-- INFORMATION PROVIDED follows --

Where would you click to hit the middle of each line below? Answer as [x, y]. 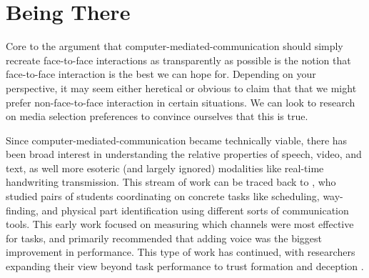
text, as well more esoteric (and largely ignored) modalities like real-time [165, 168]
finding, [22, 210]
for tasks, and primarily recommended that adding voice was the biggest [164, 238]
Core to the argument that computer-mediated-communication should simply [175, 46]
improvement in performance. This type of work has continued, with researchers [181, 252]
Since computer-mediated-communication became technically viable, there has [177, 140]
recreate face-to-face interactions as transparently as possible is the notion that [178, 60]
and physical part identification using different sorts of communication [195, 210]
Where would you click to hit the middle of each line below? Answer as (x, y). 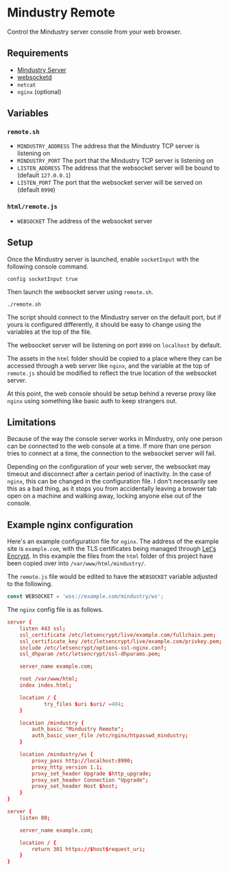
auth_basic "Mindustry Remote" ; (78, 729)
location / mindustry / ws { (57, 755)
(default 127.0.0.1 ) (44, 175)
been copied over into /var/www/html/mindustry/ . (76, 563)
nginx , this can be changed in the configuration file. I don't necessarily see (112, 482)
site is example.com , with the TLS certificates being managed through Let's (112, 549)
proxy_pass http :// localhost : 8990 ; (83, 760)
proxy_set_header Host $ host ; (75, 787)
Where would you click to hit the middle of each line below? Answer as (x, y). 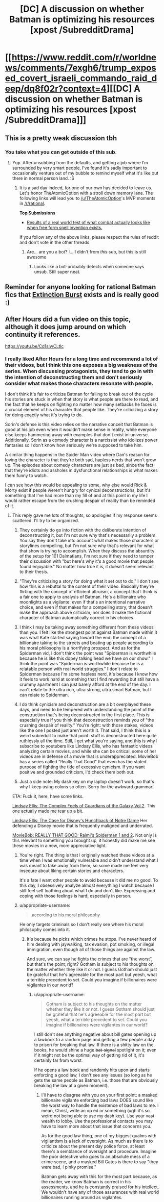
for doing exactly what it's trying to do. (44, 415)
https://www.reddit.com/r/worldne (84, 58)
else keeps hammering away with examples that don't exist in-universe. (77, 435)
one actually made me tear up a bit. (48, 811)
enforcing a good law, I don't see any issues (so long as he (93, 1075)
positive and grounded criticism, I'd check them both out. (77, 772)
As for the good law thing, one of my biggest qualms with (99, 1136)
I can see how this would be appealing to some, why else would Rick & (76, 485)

-- INFORMATION PROVIDED concluded --
-- INFORMATION PROVIDED follows --

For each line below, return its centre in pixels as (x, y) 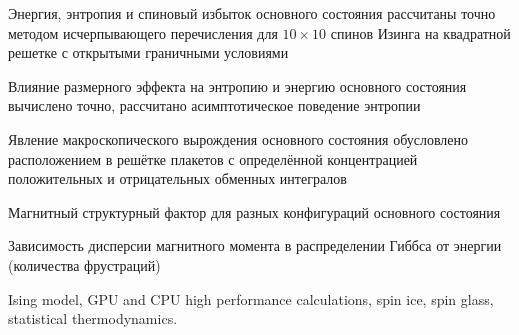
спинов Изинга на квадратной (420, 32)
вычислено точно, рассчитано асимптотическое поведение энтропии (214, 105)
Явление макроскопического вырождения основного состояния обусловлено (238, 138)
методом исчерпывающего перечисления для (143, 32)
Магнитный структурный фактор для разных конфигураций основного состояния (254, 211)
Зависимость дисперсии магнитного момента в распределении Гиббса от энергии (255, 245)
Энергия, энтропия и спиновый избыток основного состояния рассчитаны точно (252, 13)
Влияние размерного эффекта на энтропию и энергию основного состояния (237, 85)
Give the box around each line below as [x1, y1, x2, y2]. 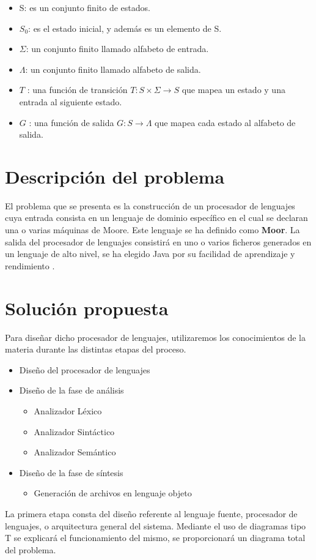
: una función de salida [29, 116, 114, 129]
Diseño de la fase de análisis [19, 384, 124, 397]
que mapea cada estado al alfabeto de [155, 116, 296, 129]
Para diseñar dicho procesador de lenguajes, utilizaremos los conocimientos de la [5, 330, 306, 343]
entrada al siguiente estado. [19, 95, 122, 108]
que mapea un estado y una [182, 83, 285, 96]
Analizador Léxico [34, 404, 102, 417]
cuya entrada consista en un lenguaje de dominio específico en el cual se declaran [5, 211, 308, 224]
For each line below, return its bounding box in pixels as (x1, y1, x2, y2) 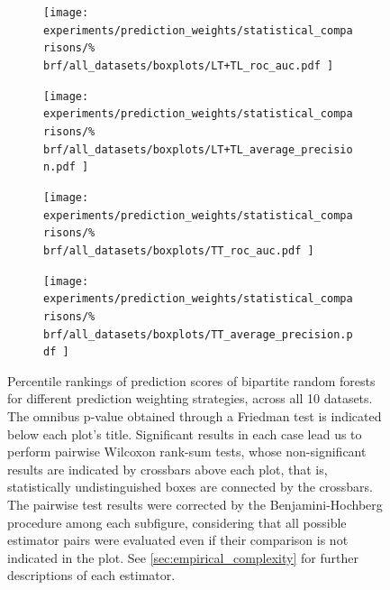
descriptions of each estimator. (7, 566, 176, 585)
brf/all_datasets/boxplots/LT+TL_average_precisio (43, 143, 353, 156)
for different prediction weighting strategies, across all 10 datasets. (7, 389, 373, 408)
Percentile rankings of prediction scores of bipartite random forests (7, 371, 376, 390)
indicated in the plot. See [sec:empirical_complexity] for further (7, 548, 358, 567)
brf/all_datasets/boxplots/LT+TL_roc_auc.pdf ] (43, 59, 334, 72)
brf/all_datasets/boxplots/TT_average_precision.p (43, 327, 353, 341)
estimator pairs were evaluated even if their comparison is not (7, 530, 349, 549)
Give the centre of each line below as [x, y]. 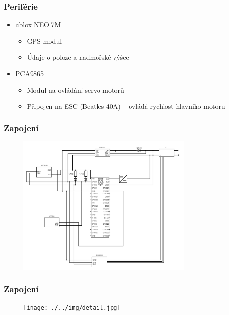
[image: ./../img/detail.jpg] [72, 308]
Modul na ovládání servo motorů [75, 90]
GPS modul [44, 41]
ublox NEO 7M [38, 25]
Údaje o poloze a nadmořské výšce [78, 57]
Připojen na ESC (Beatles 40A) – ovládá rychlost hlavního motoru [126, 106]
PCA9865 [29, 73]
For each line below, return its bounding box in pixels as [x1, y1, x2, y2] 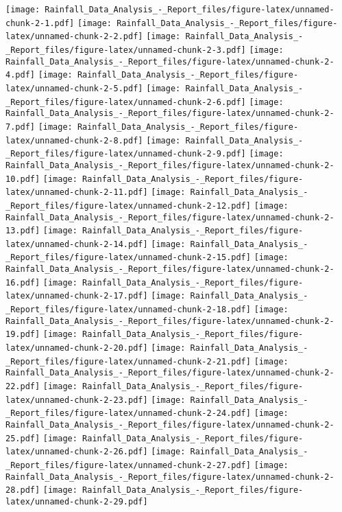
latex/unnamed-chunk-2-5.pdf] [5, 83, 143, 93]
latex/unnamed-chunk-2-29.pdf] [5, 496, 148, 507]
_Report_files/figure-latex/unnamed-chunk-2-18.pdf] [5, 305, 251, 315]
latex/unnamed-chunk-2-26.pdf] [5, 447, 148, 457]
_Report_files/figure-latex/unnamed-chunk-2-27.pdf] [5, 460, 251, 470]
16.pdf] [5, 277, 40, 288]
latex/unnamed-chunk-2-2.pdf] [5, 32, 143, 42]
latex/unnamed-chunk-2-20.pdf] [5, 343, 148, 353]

-- INFORMATION PROVIDED concluded --

[YOUR ASSIGNMENT] Leave out every picture, and copy exactly the lines above starting at the one holding "Údaje o poloze a nadmořské výšce [78, 57]" and ending at the one holding "latex/unnamed-chunk-2-20.pdf] [5, 343, 148, 353]", no more and no less.

[EXPECTED OUTPUT]
Údaje o poloze a nadmořské výšce [78, 57]
Připojen na ESC (Beatles 40A) – ovládá rychlost hlavního motoru [126, 106]
PCA9865 [29, 73]
For each line below, return its bounding box in pixels as [x1, y1, x2, y2] 
latex/unnamed-chunk-2-5.pdf] [5, 83, 143, 93]
latex/unnamed-chunk-2-29.pdf] [5, 496, 148, 507]
_Report_files/figure-latex/unnamed-chunk-2-18.pdf] [5, 305, 251, 315]
latex/unnamed-chunk-2-26.pdf] [5, 447, 148, 457]
_Report_files/figure-latex/unnamed-chunk-2-27.pdf] [5, 460, 251, 470]
16.pdf] [5, 277, 40, 288]
latex/unnamed-chunk-2-2.pdf] [5, 32, 143, 42]
latex/unnamed-chunk-2-20.pdf] [5, 343, 148, 353]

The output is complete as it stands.